(RECORDS begins)
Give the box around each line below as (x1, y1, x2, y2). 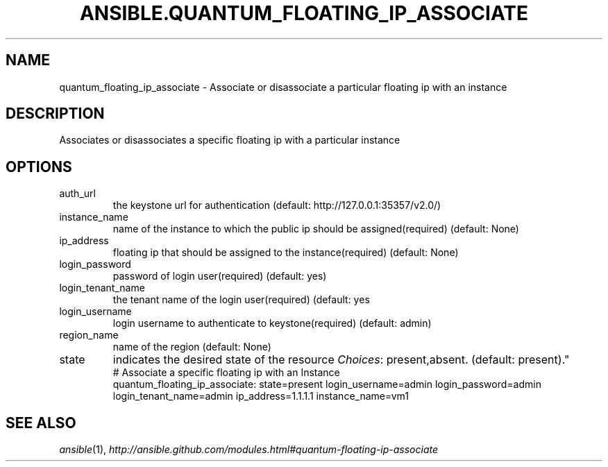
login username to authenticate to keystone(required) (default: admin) (112, 317, 432, 330)
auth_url (59, 187, 96, 200)
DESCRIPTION (6, 105, 105, 123)
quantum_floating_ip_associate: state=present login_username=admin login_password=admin (112, 378, 541, 391)
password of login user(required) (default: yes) (112, 270, 327, 282)
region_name (59, 329, 119, 341)
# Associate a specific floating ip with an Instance (112, 366, 340, 379)
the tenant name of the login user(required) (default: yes (112, 294, 370, 306)
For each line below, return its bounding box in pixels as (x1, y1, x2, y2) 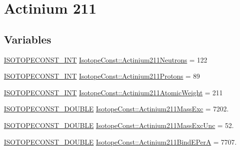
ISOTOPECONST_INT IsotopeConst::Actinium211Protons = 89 (4, 71, 200, 81)
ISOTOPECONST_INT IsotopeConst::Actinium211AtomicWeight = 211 (4, 87, 223, 97)
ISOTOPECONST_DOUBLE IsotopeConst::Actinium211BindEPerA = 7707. (4, 136, 237, 147)
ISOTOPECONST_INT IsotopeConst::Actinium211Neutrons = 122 (4, 54, 207, 64)
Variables (4, 31, 52, 46)
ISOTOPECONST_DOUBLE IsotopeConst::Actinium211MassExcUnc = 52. (4, 120, 234, 130)
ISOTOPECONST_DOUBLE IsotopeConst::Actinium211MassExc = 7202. (4, 104, 229, 114)
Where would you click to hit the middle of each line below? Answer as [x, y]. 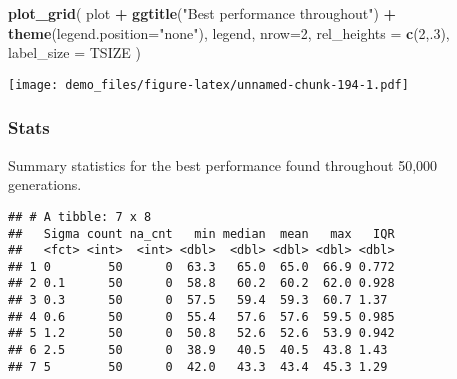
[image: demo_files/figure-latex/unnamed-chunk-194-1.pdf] [208, 84]
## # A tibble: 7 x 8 [80, 216]
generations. [45, 184]
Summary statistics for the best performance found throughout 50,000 [223, 164]
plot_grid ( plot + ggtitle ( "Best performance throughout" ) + [202, 13]
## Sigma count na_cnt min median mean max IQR [201, 233]
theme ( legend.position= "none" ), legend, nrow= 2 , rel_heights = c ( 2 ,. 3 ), [229, 32]
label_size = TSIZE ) [74, 52]
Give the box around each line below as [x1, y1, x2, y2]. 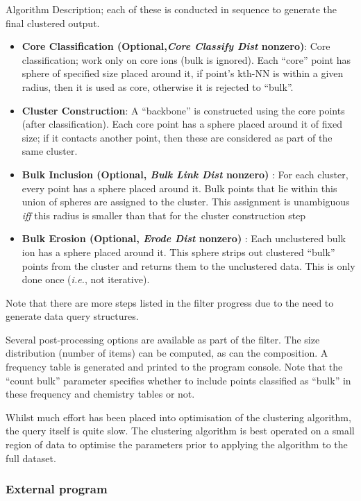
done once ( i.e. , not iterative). [22, 272, 150, 287]
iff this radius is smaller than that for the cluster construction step [22, 207, 306, 222]
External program [6, 480, 108, 498]
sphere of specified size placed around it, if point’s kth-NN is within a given [22, 66, 344, 80]
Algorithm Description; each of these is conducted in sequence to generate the [6, 2, 337, 16]
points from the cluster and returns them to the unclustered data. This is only [22, 258, 355, 273]
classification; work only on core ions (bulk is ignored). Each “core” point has [22, 52, 351, 67]
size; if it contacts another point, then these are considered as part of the [22, 130, 333, 144]
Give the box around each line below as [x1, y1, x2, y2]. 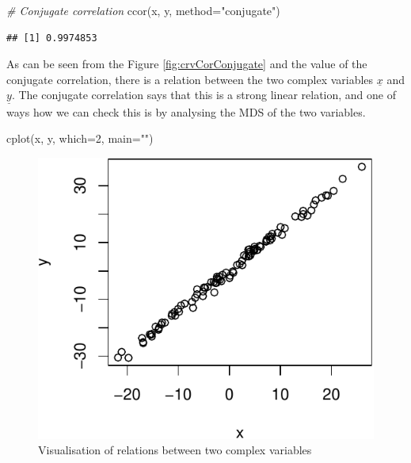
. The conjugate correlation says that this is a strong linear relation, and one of [11, 86, 397, 103]
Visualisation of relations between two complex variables [38, 442, 312, 458]
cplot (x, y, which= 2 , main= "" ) [6, 130, 154, 147]
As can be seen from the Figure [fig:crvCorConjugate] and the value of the [6, 55, 367, 72]
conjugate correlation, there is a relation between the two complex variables [6, 71, 374, 87]
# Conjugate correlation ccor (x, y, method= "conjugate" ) [6, 2, 280, 18]
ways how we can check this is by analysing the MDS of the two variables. [6, 103, 366, 120]
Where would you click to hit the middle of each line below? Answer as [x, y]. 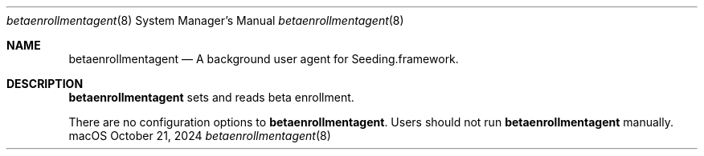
(RECORDS ends)
*WHAT THIS TASK INVOLVES*: Copy exactly the lines of the listing above between the one holding "label_size = TSIZE ) [74, 52]" and the one holding "points from the", inclusive; omit all pictures.

*REPLY*:
label_size = TSIZE ) [74, 52]
Give the box around each line below as [x1, y1, x2, y2]. 
done once ( i.e. , not iterative). [22, 272, 150, 287]
iff this radius is smaller than that for the cluster construction step [22, 207, 306, 222]
External program [6, 480, 108, 498]
sphere of specified size placed around it, if point’s kth-NN is within a given [22, 66, 344, 80]
Algorithm Description; each of these is conducted in sequence to generate the [6, 2, 337, 16]
points from the cluster and returns them to the unclustered data. This is only [22, 258, 355, 273]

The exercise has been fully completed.